Queste deliziose frittelle leggere e croccanti contengono solitamente aromi di agrumi e sono spesso arricchite da uva sultanina e pinoli. Sono tradizionalmente preparate con pasta choux e fritte in olio vegetale e, naturalmente, spolverate generosamente di zucchero a velo per finire. Il loro arrivo nelle vetrine delle pasticcerie veneziane annuncia l’arrivo del Carnevale e solleva lo spirito di tutti coloro che passano di lì. Di seguito vi proponiamo una ricetta da provare a casa:

Fritelle di Carnevale

Dosi per 8 persone

Ingredienti

  • 300 g di farina 00
  • 1 cucchiaino di lievito secco (3 g)
  • Pizzico di sale marino fino
  • 40 g di zucchero semolato
  • Scorza grattugiata di mezzo limone
  • Scorza grattugiata di mezza arancia
  • 50 g di burro morbido non salato
  • 150 ml di latte intero
  • 2 uova, sbattute
  • 1 cucchiaino di estratto di vaniglia
  • 75 g di pinoli, tostati
  • 75 g di uvetta sultanina, ammollata per una notte nel rum e strizzata
  • Zucchero a velo per spolverare

Preparazione

Aggiungere il latte alle uova e all’estratto di vaniglia e sbattere accuratamente per far prendere aria al composto. Aggiungere la farina, lo zucchero semolato, il lievito e la scorza di agrumi e mescolare fino a ottenere un composto omogeneo. Aggiungere poi lentamente il composto di uova e latte e mescolare con un mixer elettrico.

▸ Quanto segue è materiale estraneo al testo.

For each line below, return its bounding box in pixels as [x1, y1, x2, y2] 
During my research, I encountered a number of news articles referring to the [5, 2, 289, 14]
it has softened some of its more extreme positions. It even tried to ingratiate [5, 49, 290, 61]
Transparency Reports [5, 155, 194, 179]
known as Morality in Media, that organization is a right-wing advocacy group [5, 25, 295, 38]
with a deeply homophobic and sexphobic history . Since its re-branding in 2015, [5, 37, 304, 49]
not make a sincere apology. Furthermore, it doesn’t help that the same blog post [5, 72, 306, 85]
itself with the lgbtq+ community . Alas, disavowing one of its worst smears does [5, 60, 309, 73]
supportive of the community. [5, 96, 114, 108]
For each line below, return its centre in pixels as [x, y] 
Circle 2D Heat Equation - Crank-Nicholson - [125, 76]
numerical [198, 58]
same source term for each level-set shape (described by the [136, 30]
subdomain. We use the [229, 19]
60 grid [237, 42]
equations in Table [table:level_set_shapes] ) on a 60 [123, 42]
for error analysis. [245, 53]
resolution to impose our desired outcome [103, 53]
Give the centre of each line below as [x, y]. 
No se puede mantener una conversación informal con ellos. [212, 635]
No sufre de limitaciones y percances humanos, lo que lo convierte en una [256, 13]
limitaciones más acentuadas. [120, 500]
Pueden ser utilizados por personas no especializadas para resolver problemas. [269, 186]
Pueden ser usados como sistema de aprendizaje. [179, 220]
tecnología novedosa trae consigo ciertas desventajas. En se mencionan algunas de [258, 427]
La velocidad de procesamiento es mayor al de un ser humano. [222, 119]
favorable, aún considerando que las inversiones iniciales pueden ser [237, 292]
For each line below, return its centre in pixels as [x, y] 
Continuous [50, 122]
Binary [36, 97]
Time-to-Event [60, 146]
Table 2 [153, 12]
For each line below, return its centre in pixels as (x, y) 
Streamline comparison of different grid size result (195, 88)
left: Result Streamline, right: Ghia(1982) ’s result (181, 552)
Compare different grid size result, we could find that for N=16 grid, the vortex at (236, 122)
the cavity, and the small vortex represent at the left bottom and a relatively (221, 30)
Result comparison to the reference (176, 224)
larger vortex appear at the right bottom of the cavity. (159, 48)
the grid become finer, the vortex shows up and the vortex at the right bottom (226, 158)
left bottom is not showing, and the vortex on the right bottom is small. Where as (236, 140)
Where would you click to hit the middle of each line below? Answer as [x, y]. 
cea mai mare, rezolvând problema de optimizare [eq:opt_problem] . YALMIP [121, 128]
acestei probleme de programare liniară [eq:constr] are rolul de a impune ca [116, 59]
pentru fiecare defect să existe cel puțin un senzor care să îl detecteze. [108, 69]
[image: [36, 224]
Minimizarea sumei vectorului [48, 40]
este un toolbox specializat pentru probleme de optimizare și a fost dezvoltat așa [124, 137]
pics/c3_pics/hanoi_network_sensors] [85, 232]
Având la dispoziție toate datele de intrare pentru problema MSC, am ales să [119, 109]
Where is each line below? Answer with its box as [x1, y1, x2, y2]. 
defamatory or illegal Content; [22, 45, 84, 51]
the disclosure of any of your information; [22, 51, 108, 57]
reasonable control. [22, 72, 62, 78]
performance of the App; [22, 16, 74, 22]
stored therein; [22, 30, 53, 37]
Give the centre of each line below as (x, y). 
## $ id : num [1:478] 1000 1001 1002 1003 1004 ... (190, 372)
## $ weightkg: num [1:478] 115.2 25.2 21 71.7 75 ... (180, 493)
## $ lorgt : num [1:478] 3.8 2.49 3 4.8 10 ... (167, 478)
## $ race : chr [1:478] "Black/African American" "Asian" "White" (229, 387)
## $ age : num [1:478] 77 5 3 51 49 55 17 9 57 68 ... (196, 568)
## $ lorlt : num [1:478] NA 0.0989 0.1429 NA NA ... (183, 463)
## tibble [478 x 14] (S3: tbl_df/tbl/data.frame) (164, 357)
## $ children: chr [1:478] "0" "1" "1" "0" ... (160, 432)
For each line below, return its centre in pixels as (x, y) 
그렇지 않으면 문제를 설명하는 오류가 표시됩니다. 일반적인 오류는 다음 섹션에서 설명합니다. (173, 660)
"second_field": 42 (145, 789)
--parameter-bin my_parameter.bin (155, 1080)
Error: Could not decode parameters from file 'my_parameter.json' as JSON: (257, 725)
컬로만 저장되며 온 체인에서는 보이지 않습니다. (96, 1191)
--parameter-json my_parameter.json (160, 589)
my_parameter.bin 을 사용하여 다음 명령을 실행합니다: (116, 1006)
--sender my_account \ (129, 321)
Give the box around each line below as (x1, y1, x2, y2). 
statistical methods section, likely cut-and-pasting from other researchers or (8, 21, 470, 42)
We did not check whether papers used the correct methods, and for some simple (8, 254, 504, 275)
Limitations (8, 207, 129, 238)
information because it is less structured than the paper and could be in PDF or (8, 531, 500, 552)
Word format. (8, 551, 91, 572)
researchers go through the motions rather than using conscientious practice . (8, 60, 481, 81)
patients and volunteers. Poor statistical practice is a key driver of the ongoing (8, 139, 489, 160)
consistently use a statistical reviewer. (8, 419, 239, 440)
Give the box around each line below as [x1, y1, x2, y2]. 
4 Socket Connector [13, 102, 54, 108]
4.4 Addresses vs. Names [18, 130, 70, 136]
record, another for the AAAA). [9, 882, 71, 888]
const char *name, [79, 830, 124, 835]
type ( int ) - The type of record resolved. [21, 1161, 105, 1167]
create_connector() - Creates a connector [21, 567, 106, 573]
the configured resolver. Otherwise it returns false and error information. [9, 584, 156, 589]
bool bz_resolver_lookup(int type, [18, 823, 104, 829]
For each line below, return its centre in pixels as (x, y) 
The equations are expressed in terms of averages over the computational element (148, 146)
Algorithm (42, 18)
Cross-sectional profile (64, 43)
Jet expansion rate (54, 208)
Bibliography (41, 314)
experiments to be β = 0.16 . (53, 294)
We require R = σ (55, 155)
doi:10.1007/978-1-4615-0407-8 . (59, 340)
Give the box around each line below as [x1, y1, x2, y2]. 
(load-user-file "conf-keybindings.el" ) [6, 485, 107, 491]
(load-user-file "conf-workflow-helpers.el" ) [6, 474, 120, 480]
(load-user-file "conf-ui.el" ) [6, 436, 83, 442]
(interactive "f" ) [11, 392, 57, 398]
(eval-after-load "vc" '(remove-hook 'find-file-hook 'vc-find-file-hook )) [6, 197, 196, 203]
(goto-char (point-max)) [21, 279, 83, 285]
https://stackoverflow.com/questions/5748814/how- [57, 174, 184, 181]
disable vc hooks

Aumentare la velocità del mixer a media e mescolare per circa 10-15 minuti; dovrebbe formarsi un impasto dalla consistenza elastica ed estensibile. Coprire la ciotola e lasciare riposare l’impasto per circa 15 minuti, quindi aggiungere l’uva sultanina ammollata e i pinoli tostati e ripiegarli delicatamente. Mettete l’impasto in una ciotola oliata, coprite con pellicola trasparente e lasciate lievitare fino a quando non sarà triplicato. Durante la lievitazione si può impastare leggermente e allungare la pasta di tanto in tanto.

Scaldare una padella di olio vegetale a circa 175° C/347° F, usando un termometro da cucina per valutare quando è pronto per friggere. Versate l’impasto su un vassoio foderato con un foglio di carta da forno e utilizzate un cucchiaio da dessert per versare dei mucchietti di pasta nell’olio caldo e friggerli. Non sovraccaricate la padella e mescolate leggermente le frittelle nell’olio per assicurarvi che siano fritte in modo uniforme.

Quando le frittelle avranno ottenuto un intenso colore dorato, rimuovetele una ad una con un cucchiaio forato o un “ragno” da frittura e mettetele su un foglio di carta da cucina per far scolare l’olio in eccesso. Quando le frittelle si saranno raffreddate a sufficienza, spolveratele generosamente di zucchero a velo e servitele ancora calde.